Decay

       

     

   

   


This page comprises one section of

"Steiner Static".





If you send your children to a Waldorf school, some of their teachers at that school may prove to be quite wonderful individuals. But among the faculty members, possibly including those you admire most, there are likely to be deeply committed followers of the occult creed known as Anthroposophy. For this reason, your children may be drawn toward a dark universe of confused, wishful irrationality — which Anthroposophists think is a place of light and love.


Trying to have a meeting of the minds with Anthroposophists is often difficult, and sometimes it is impossible. Unless you happen to share some of their doctrines, you will likely find that true-believing Waldorf teachers occupy a very different mental space from your own.
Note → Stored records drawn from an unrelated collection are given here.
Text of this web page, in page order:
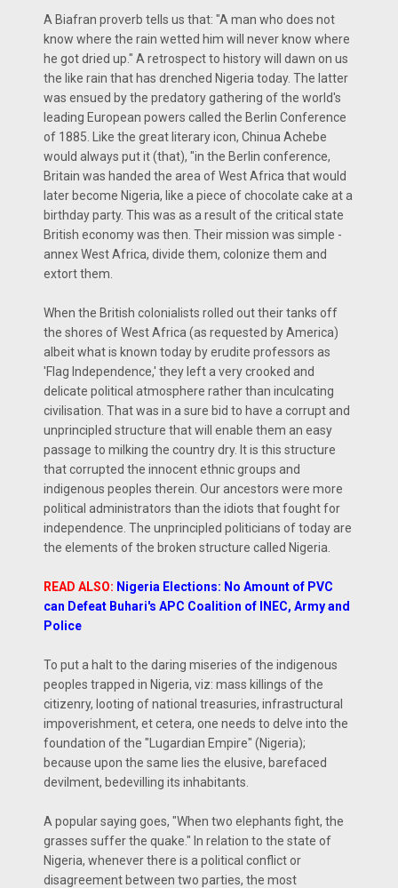
A Biafran proverb tells us that: "A man who does not
know where the rain wetted him will never know where
he got dried up." A retrospect to history will dawn on us
the like rain that has drenched Nigeria today. The latter
was ensued by the predatory gathering of the world's
leading European powers called the Berlin Conference
of 1885. Like the great literary icon, Chinua Achebe
would always put it (that), "in the Berlin conference,
Britain was handed the area of West Africa that would
later become Nigeria, like a piece of chocolate cake at a
birthday party. This was as a result of the critical state
British economy was then. Their mission was simple -
annex West Africa, divide them, colonize them and
extort them.
When the British colonialists rolled out their tanks off
the shores of West Africa (as requested by America)
albeit what is known today by erudite professors as
'Flag Independence,' they left a very crooked and
delicate political atmosphere rather than inculcating
civilisation. That was in a sure bid to have a corrupt and
unprincipled structure that will enable them an easy
passage to milking the country dry. It is this structure
that corrupted the innocent ethnic groups and
indigenous peoples therein. Our ancestors were more
political administrators than the idiots that fought for
independence. The unprincipled politicians of today are
the elements of the broken structure called Nigeria.
READ ALSO: Nigeria Elections: No Amount of PVC
can Defeat Buhari's APC Coalition of INEC, Army and
Police
To put a halt to the daring miseries of the indigenous
peoples trapped in Nigeria, viz: mass killings of the
citizenry, looting of national treasuries, infrastructural
impoverishment, et cetera, one needs to delve into the
foundation of the "Lugardian Empire" (Nigeria);
because upon the same lies the elusive, barefaced
devilment, bedevilling its inhabitants.
A popular saying goes, "When two elephants fight, the
grasses suffer the quake." In relation to the state of
Nigeria, whenever there is a political conflict or
disagreement between two parties, the most
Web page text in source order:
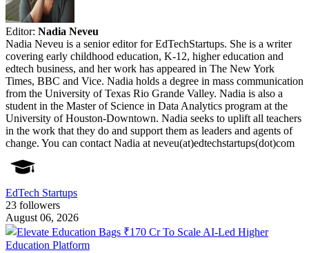
Editor: Nadia Neveu
Nadia Neveu is a senior editor for EdTechStartups. She is a writer
covering early childhood education, K-12, higher education and
edtech business, and her work has appeared in The New York
Times, BBC and Vice. Nadia holds a degree in mass communication
from the University of Texas Rio Grande Valley. Nadia is also a
student in the Master of Science in Data Analytics program at the
University of Houston-Downtown. Nadia seeks to uplift all teachers
in the work that they do and support them as leaders and agents of
change. You can contact Nadia at neveu(at)edtechstartups(dot)com
EdTech Startups
23 followers
August 06, 2026
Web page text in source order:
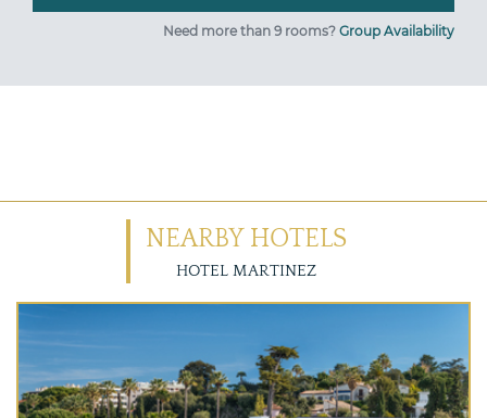
Need more than 9 rooms? Group Availability
NEARBY HOTELS
HOTEL MARTINEZ
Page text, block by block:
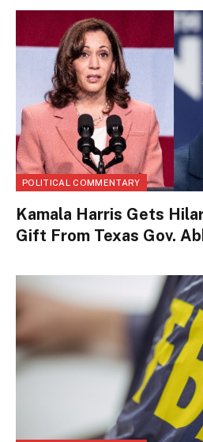
POLITICAL COMMENTARY
Kamala Harris Gets
Gift From Texas Gov.
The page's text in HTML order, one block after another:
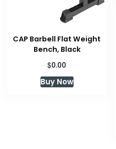
CAP Barbell Flat Weight
Bench, Black
$0.00
Buy Now
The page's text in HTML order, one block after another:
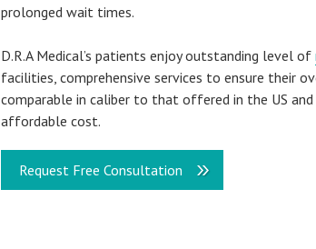
prolonged wait times.
D.R.A Medical’s patients enjoy outstanding level of
facilities, comprehensive services to ensure their
comparable in caliber to that offered in the US
affordable cost.
Request Free Consultation
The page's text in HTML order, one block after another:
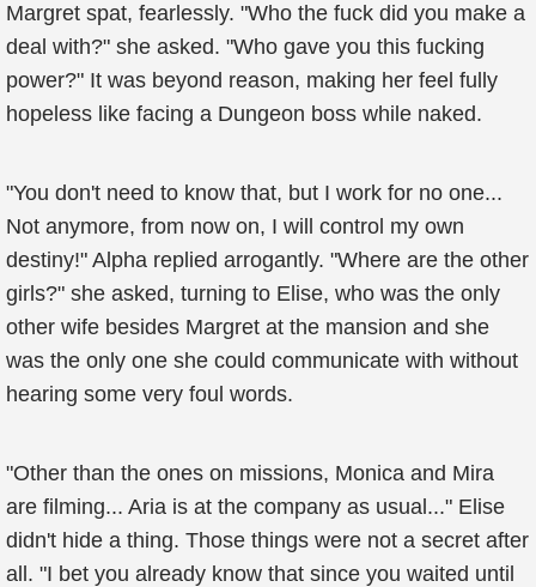
Margret spat, fearlessly. "Who the fuck did you make a
deal with?" she asked. "Who gave you this fucking
power?" It was beyond reason, making her feel fully
hopeless like facing a Dungeon boss while naked.
"You don't need to know that, but I work for no one...
Not anymore, from now on, I will control my own
destiny!" Alpha replied arrogantly. "Where are the other
girls?" she asked, turning to Elise, who was the only
other wife besides Margret at the mansion and she
was the only one she could communicate with without
hearing some very foul words.
"Other than the ones on missions, Monica and Mira
are filming... Aria is at the company as usual..." Elise
didn't hide a thing. Those things were not a secret after
all. "I bet you already know that since you waited until
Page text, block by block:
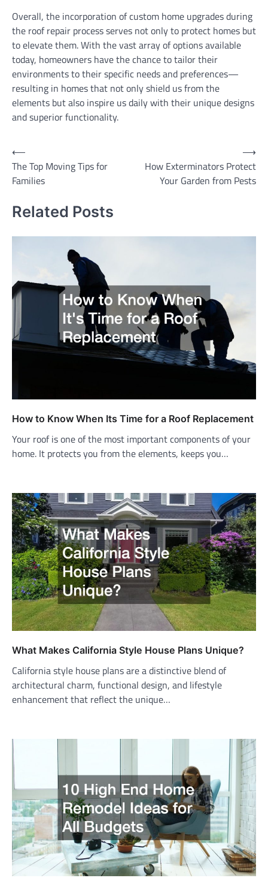
Overall, the incorporation of custom home upgrades during
the roof repair process serves not only to protect homes but
to elevate them. With the vast array of options available
today, homeowners have the chance to tailor their
environments to their specific needs and preferences—
resulting in homes that not only shield us from the
elements but also inspire us daily with their unique designs
and superior functionality.
Post
navigation
⟵
The Top Moving Tips for
Families
How Exterminators Protect
Your Garden from Pests
⟶
Related Posts
How to Know When Its Time for a Roof Replacement
Your roof is one of the most important components of your
home. It protects you from the elements, keeps you…
What Makes California Style House Plans Unique?
California style house plans are a distinctive blend of
architectural charm, functional design, and lifestyle
enhancement that reflect the unique…
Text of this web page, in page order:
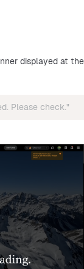
displayed at the
Please check."
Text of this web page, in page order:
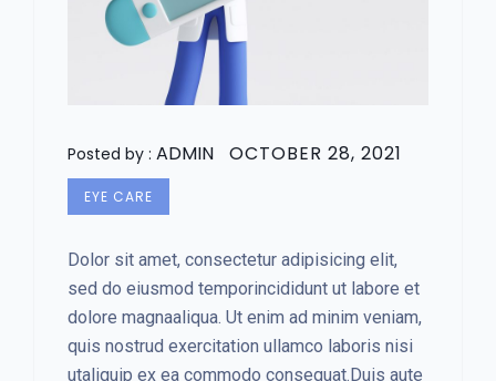
Posted by : ADMIN OCTOBER 28, 2021
EYE CARE
Dolor sit amet, consectetur adipisicing elit,
sed do eiusmod temporincididunt ut labore et
dolore magnaaliqua. Ut enim ad minim veniam,
quis nostrud exercitation ullamco laboris nisi
utaliquip ex ea commodo consequat.Duis aute
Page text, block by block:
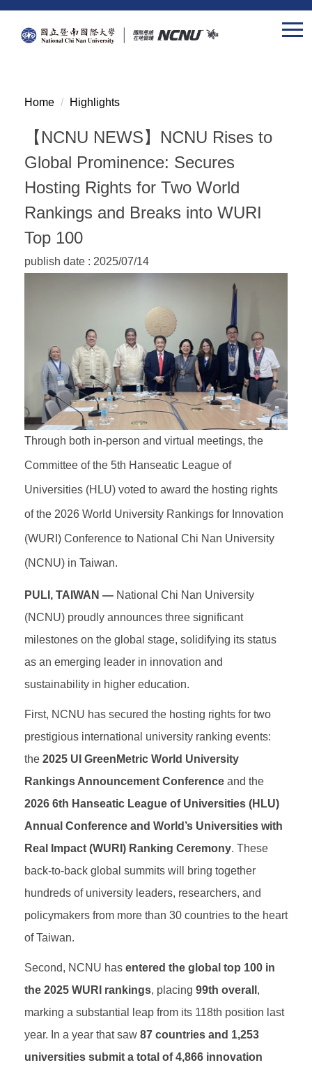
Jump
Home Highlights
【NCNU NEWS】NCNU Rises to
Global Prominence: Secures
Hosting Rights for Two World
Rankings and Breaks into WURI
Top 100
publish date : 2025/07/14
Through both in-person and virtual meetings, the
Committee of the 5th Hanseatic League of
Universities (HLU) voted to award the hosting rights
of the 2026 World University Rankings for Innovation
(WURI) Conference to National Chi Nan University
(NCNU) in Taiwan.
PULI, TAIWAN — National Chi Nan University
(NCNU) proudly announces three significant
milestones on the global stage, solidifying its status
as an emerging leader in innovation and
sustainability in higher education.
First, NCNU has secured the hosting rights for two
prestigious international university ranking events:
the 2025 UI GreenMetric World University
Rankings Announcement Conference and the
2026 6th Hanseatic League of Universities (HLU)
Annual Conference and World’s Universities with
Real Impact (WURI) Ranking Ceremony. These
back-to-back global summits will bring together
hundreds of university leaders, researchers, and
policymakers from more than 30 countries to the heart
of Taiwan.
Second, NCNU has entered the global top 100 in
the 2025 WURI rankings, placing 99th overall ,
marking a substantial leap from its 118th position last
year. In a year that saw 87 countries and 1,253
universities submit a total of 4,866 innovation
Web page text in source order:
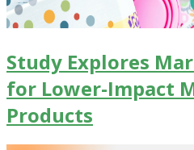
Study Explores
for Lower-Impact
Products
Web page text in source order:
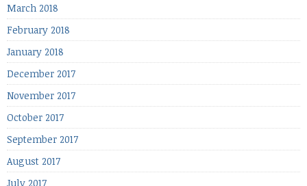
March 2018
February 2018
January 2018
December 2017
November 2017
October 2017
September 2017
August 2017
July 2017
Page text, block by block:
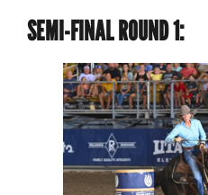
SEMI-FINAL ROUND 1:
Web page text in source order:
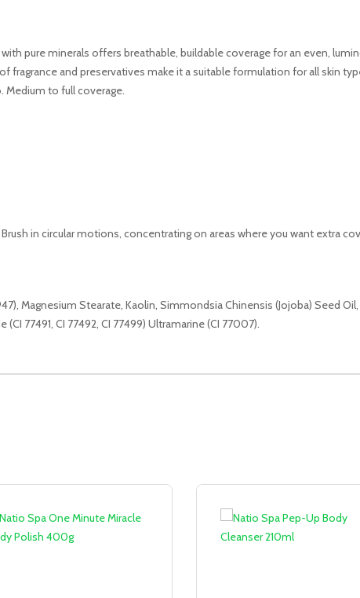
pure minerals offers breathable, buildable coverage for an even,
and preservatives make it a suitable formulation for all skin
Medium to full coverage.
in circular motions, concentrating on areas where you want extra
Magnesium Stearate, Kaolin, Simmondsia Chinensis (Jojoba) Seed
77491, CI 77492, CI 77499) Ultramarine (CI 77007).
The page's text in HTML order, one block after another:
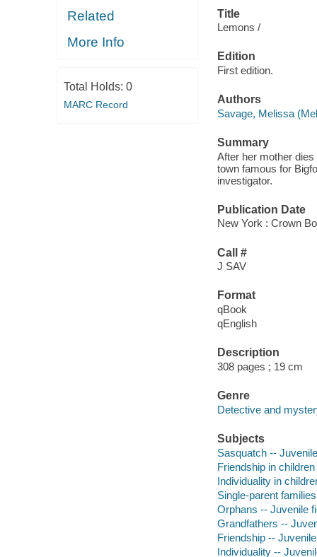
Related
More Info
Total Holds: 0
MARC Record
Title
Lemons /
Edition
First edition.
Authors
Savage, Melissa
Summary
After her mother
town famous for
investigator.
Publication Date
New York : Crown
Call #
J SAV
Format
qBook
qEnglish
Description
308 pages ; 19 cm
Genre
Detective and
Subjects
Sasquatch --
Friendship in
Individuality in
Single-parent
Orphans -- Juvenile
Grandfathers --
Friendship --
Individuality --
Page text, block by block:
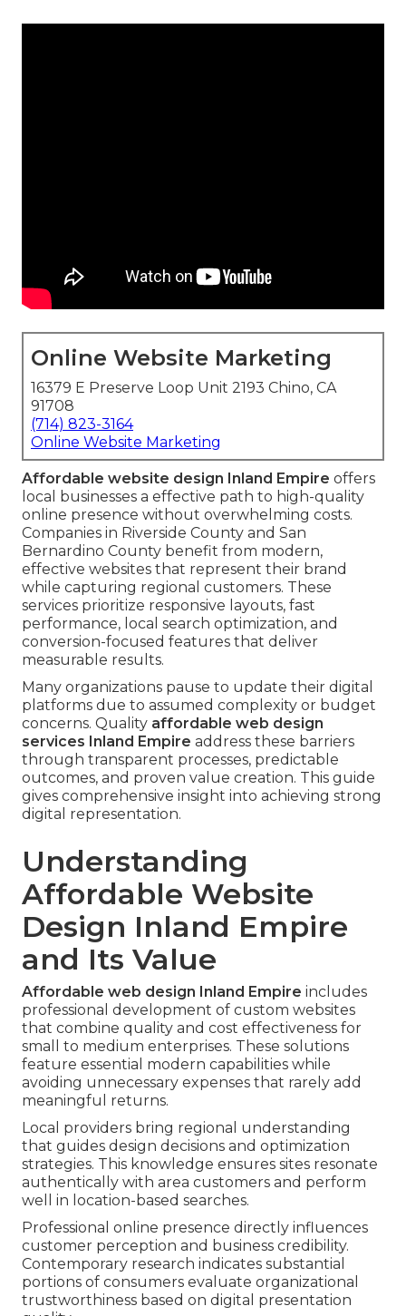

Their conception of clear thinking, truth, and even morality may have few points in common with yours.


In trying to understand the Waldorf ideology, it is always best to consult Rudolf Steiner — not because he said things clearly, but because he is the source Waldorf teachers themselves consult. Here is the complete version of a passage I excerpted in "The Moral View", above (quotation #46). The passage is not easy to grasp, and it deals with a nastier subject than Steiner often addressed. But in various ways it is a good example of the kind of thinking and language you may confront if you try to discuss something with an Anthroposophist.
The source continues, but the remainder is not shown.